Up to and including the line holding "learning[27] while boasting", write out the data exactly from its first line, but not the pictures.

════

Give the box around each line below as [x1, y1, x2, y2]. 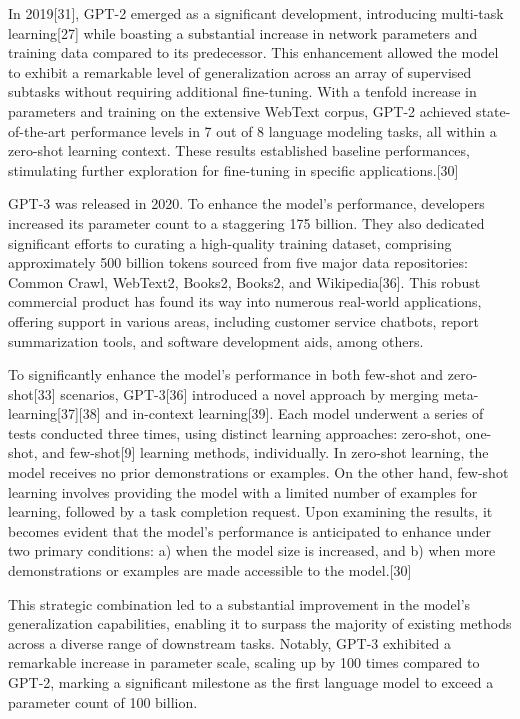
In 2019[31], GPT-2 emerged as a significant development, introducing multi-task [8, 3, 504, 23]
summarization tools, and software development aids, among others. [8, 330, 424, 351]
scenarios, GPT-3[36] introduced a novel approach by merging [60, 383, 439, 404]
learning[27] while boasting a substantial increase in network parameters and [8, 22, 478, 43]
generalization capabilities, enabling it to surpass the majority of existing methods [8, 613, 512, 634]
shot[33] [8, 383, 56, 404]
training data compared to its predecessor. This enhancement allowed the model [8, 42, 499, 63]
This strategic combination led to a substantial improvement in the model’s [8, 593, 471, 614]
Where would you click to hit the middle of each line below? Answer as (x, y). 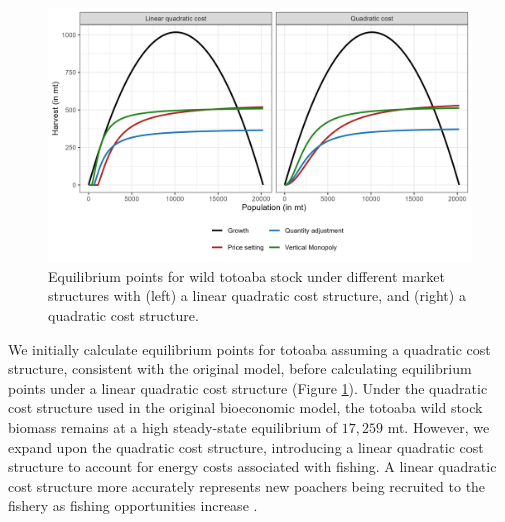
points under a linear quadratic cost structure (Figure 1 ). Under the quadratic (248, 387)
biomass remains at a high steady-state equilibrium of (173, 426)
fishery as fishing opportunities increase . (133, 505)
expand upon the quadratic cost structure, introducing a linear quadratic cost (246, 446)
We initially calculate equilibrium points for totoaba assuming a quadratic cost (249, 348)
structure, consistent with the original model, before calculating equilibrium (240, 368)
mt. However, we (438, 426)
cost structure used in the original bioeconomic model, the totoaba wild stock (245, 407)
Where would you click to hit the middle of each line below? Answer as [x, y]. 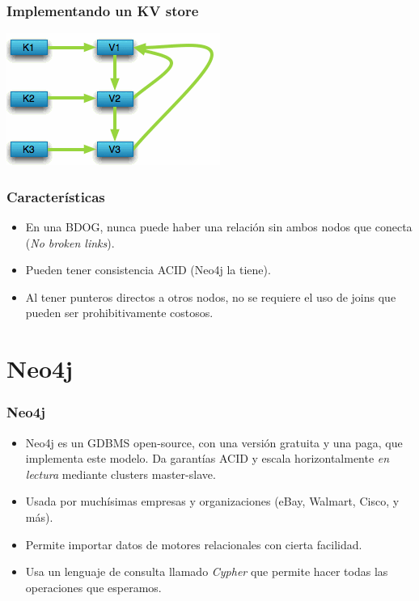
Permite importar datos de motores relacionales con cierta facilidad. [194, 544]
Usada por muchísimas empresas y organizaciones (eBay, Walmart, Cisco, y [212, 501]
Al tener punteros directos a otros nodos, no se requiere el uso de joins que [211, 296]
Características [56, 196]
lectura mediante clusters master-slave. [121, 474]
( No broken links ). [70, 242]
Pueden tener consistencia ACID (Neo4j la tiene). [148, 270]
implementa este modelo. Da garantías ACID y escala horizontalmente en [207, 458]
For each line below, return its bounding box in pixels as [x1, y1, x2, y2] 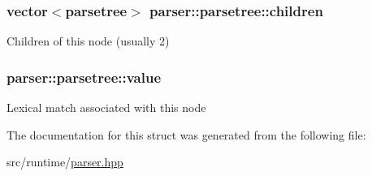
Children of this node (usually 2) [6, 32, 170, 49]
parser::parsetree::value [6, 67, 162, 87]
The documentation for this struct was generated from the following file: [6, 126, 366, 143]
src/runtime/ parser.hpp [6, 153, 123, 170]
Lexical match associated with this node [6, 99, 206, 116]
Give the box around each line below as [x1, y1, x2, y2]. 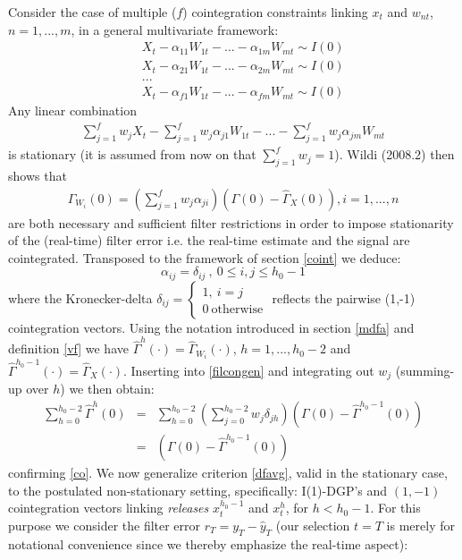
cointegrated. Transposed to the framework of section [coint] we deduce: [8, 248, 401, 267]
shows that [8, 166, 67, 185]
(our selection [275, 515, 350, 534]
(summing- [395, 361, 455, 380]
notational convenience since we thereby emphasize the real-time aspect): [8, 534, 408, 553]
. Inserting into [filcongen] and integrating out [123, 361, 374, 380]
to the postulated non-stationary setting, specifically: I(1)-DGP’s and [8, 480, 388, 499]
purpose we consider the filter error [8, 515, 201, 534]
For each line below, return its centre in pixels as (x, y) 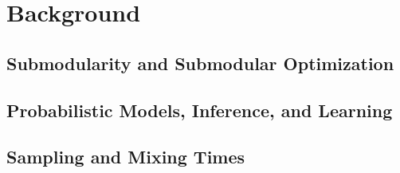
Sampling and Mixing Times (126, 157)
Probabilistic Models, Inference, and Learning (200, 110)
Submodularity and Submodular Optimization (200, 63)
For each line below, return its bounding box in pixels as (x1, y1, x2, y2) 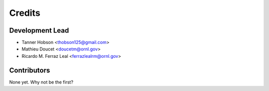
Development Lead (9, 26, 69, 35)
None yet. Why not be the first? (9, 79, 74, 85)
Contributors (9, 66, 50, 74)
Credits (9, 7, 41, 18)
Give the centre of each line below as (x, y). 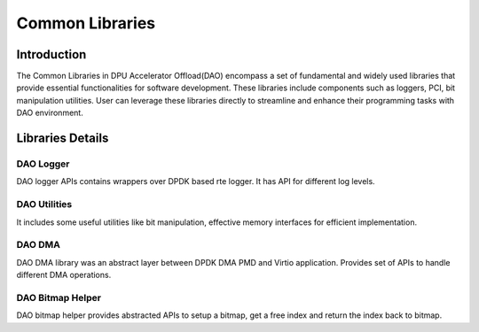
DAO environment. (50, 113)
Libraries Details (63, 139)
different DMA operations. (64, 275)
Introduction (51, 54)
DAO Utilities (44, 205)
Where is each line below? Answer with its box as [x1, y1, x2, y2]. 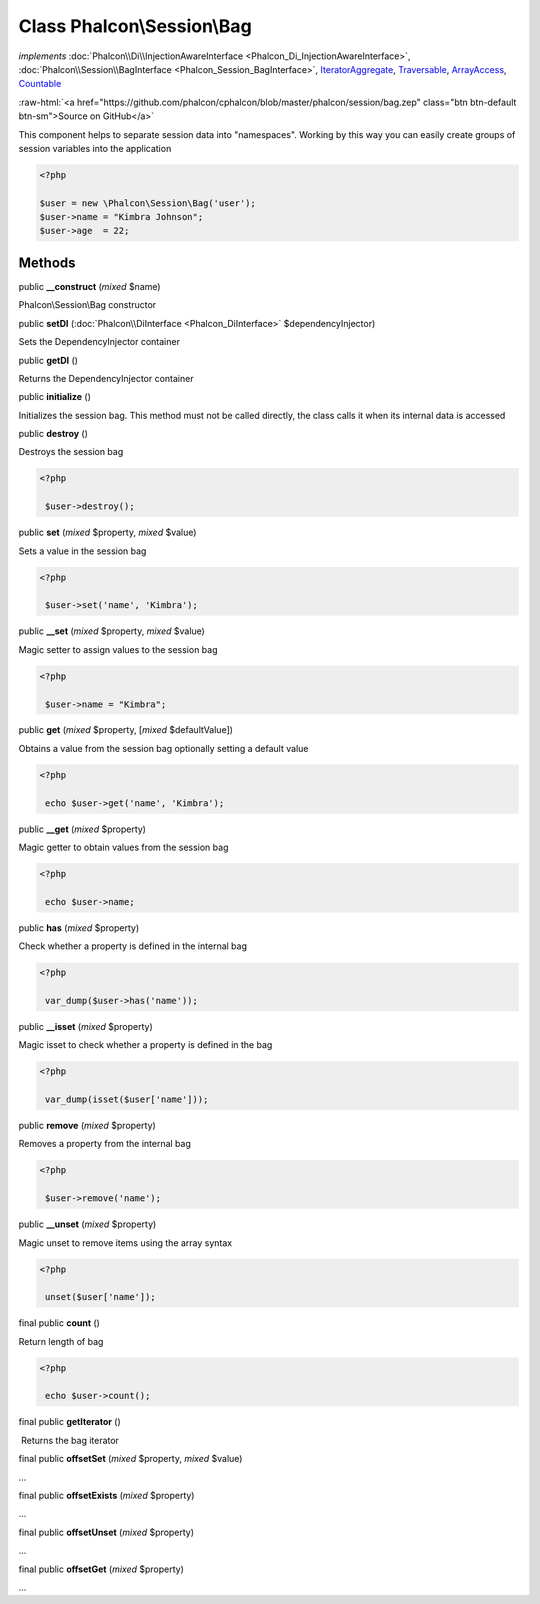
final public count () [18, 1317, 100, 1329]
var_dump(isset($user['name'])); [45, 1094, 209, 1105]
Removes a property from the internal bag [18, 1138, 192, 1150]
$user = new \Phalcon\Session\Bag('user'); [39, 197, 257, 209]
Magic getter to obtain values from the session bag [18, 841, 229, 854]
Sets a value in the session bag [18, 545, 147, 557]
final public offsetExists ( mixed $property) [18, 1490, 195, 1502]
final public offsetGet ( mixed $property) [18, 1563, 185, 1575]
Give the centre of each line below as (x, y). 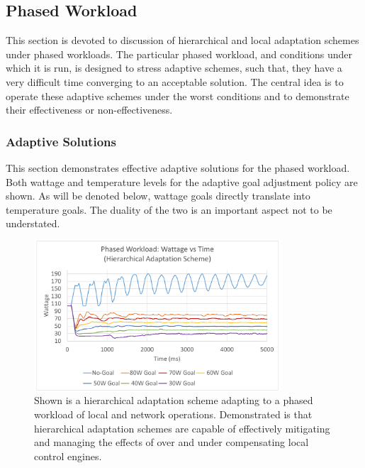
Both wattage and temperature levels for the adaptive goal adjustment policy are (182, 181)
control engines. (68, 456)
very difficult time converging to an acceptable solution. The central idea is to (175, 81)
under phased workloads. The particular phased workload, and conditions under (179, 54)
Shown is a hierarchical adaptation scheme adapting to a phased (174, 400)
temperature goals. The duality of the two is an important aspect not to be (169, 209)
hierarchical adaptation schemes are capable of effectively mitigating (182, 428)
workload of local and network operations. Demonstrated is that (173, 414)
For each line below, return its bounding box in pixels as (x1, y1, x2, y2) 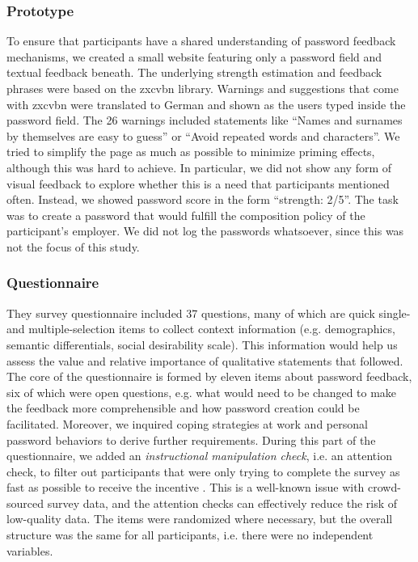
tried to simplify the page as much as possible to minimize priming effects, (6, 143, 375, 160)
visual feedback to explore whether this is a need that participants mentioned (6, 175, 390, 192)
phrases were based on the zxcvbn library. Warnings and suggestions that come (6, 80, 399, 96)
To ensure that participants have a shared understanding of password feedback (6, 32, 396, 49)
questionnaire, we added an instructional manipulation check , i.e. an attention (6, 447, 392, 464)
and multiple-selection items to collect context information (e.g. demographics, (6, 320, 395, 337)
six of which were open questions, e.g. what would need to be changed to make (6, 383, 397, 400)
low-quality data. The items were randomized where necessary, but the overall (6, 510, 393, 527)
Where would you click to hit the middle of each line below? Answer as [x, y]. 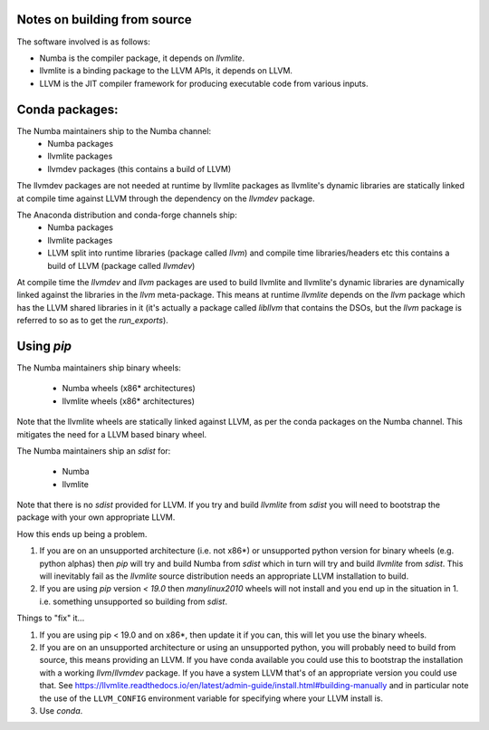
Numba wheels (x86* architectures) [129, 389]
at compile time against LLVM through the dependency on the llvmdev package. [166, 198]
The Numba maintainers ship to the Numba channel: [114, 130]
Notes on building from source [104, 19]
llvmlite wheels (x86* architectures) [128, 401]
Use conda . [61, 710]
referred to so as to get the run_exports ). [93, 321]
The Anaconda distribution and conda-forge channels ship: [127, 215]
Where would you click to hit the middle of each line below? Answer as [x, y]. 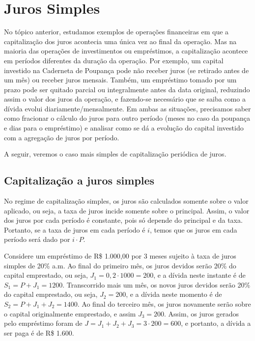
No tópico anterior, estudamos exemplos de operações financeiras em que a [116, 32]
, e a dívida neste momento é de [174, 294]
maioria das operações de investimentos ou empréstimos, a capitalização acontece [126, 51]
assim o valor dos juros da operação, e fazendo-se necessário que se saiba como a [125, 99]
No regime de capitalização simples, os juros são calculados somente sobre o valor [126, 201]
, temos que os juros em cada [193, 229]
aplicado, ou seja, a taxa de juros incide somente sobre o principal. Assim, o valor [127, 210]
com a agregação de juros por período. [62, 137]
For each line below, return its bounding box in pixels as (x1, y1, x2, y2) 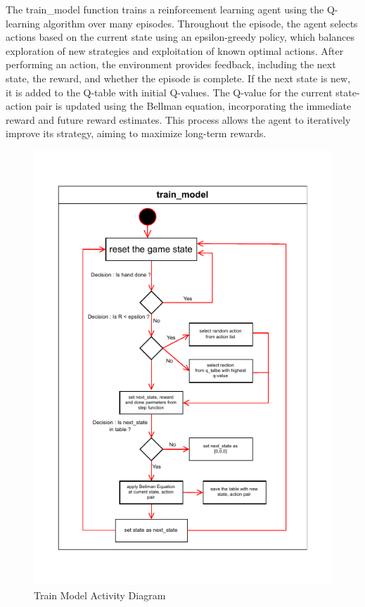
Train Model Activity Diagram (34, 587, 166, 602)
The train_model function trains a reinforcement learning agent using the (6, 2, 324, 16)
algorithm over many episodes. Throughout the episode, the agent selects (43, 15, 358, 30)
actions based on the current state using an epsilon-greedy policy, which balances (6, 30, 355, 44)
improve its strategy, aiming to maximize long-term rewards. (6, 126, 267, 141)
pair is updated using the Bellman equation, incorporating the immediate (34, 98, 352, 113)
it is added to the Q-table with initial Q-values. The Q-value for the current (6, 84, 333, 99)
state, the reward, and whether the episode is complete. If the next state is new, (6, 70, 351, 85)
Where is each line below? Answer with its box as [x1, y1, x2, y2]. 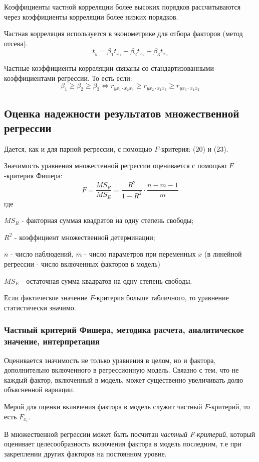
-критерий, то [209, 401, 250, 411]
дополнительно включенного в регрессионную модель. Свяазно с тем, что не [4, 365, 239, 375]
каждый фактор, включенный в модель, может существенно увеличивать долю [4, 374, 243, 385]
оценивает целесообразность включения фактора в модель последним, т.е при [4, 438, 241, 449]
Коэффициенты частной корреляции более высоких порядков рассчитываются [4, 2, 241, 12]
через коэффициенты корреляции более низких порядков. [4, 11, 178, 22]
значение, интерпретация [4, 335, 100, 348]
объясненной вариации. [4, 384, 75, 395]
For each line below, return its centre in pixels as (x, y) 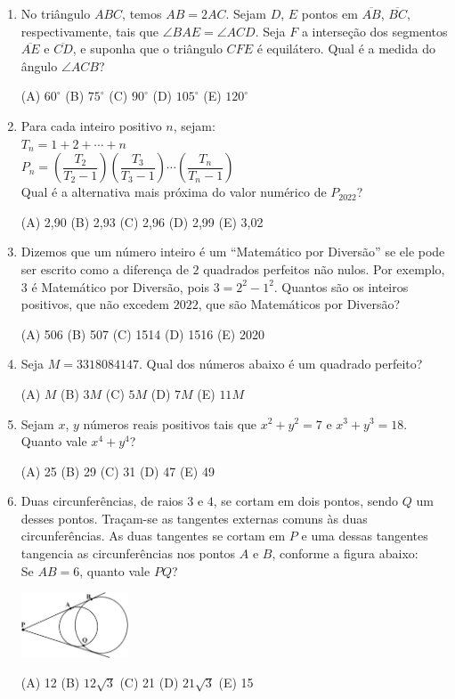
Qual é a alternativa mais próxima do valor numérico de (174, 192)
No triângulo (56, 13)
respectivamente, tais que (89, 31)
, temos (142, 13)
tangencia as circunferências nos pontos (128, 553)
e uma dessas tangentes (365, 536)
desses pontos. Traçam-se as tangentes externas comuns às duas (194, 518)
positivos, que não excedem (95, 304)
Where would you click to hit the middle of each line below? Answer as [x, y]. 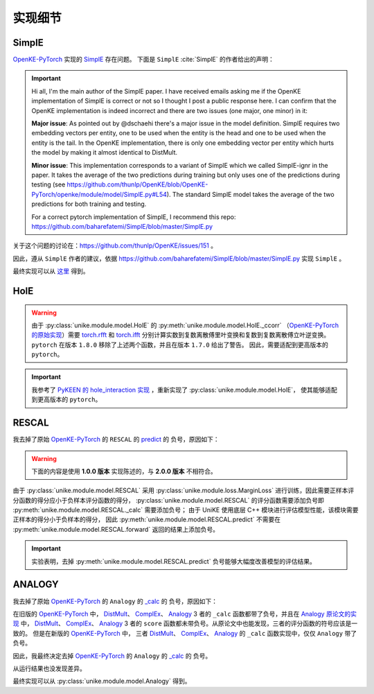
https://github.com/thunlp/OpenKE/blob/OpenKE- [137, 184]
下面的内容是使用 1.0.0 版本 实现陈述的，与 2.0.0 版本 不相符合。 [124, 471]
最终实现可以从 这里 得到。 [51, 271]
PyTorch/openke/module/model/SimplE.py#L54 [99, 194]
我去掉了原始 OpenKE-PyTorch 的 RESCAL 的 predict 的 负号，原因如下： [116, 440]
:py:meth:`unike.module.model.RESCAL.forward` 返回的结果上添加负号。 [116, 529]
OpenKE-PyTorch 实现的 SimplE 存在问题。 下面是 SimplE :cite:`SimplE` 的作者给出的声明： [144, 60]
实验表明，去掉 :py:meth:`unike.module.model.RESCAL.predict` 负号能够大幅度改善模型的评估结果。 [174, 561]
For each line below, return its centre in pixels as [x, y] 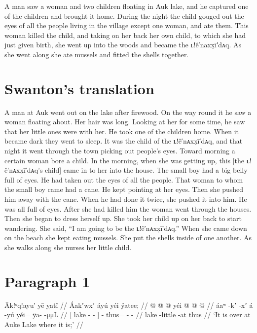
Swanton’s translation [79, 88]
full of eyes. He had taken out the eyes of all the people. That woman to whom [124, 179]
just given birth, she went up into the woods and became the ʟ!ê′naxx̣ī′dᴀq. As [123, 45]
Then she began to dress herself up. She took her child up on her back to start [123, 218]
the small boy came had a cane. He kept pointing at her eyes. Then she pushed [124, 189]
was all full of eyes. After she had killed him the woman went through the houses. [128, 208]
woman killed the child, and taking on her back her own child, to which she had [125, 35]
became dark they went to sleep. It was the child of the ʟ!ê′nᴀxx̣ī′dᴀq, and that [124, 141]
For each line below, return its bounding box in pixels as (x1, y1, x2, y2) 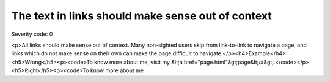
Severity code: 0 (11, 30, 53, 38)
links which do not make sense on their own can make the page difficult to (11, 50, 199, 57)
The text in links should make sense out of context (11, 9, 272, 22)
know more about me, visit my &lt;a (94, 58, 183, 66)

════

[Response]:
Give the box around each line below as [x1, y1, x2, y2]. 
In 2019[31], GPT-2 emerged as a significant development, introducing multi-task [8, 3, 504, 23]
summarization tools, and software development aids, among others. [8, 330, 424, 351]
scenarios, GPT-3[36] introduced a novel approach by merging [60, 383, 439, 404]
learning[27] while boasting a substantial increase in network parameters and [8, 22, 478, 43]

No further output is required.